#### What the exercise asks
Repeat every entry exactly. Do not include the pictures.

○ ○ ○

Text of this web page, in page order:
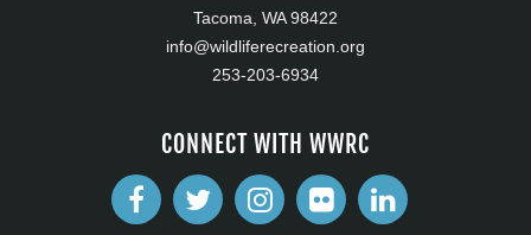
Tacoma, WA 98422
info@wildliferecreation.org
253-203-6934
CONNECT WITH WWRC
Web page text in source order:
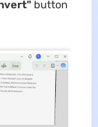
button
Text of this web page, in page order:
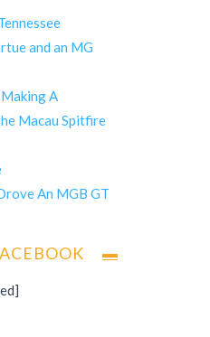
and an MG
A
Macau Spitfire
An MGB GT

○ ○ ○

#### Result below
Text of this web page, in page order:
Tacoma, WA 98422
info@wildliferecreation.org
253-203-6934
CONNECT WITH WWRC
Web page text in source order:
button
Text of this web page, in page order:
and an MG
A
Macau Spitfire
An MGB GT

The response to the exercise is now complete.